(Stored dataset items)
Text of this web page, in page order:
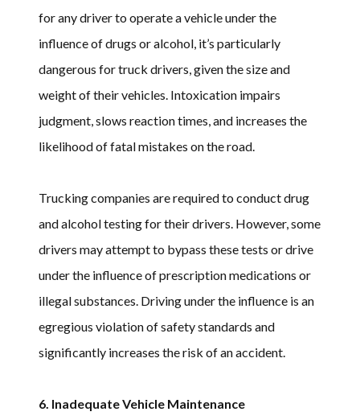
for any driver to operate a vehicle under the
influence of drugs or alcohol, it’s particularly
dangerous for truck drivers, given the size and
weight of their vehicles. Intoxication impairs
judgment, slows reaction times, and increases the
likelihood of fatal mistakes on the road.
Trucking companies are required to conduct drug
and alcohol testing for their drivers. However, some
drivers may attempt to bypass these tests or drive
under the influence of prescription medications or
illegal substances. Driving under the influence is an
egregious violation of safety standards and
significantly increases the risk of an accident.
6. Inadequate Vehicle Maintenance

[What the task requires]
Could you output all of the records exactly, without their pictures?

[Completed task]
Text of this web page, in page order:
for any driver to operate a vehicle under the
influence of drugs or alcohol, it’s particularly
dangerous for truck drivers, given the size and
weight of their vehicles. Intoxication impairs
judgment, slows reaction times, and increases the
likelihood of fatal mistakes on the road.
Trucking companies are required to conduct drug
and alcohol testing for their drivers. However, some
drivers may attempt to bypass these tests or drive
under the influence of prescription medications or
illegal substances. Driving under the influence is an
egregious violation of safety standards and
significantly increases the risk of an accident.
6. Inadequate Vehicle Maintenance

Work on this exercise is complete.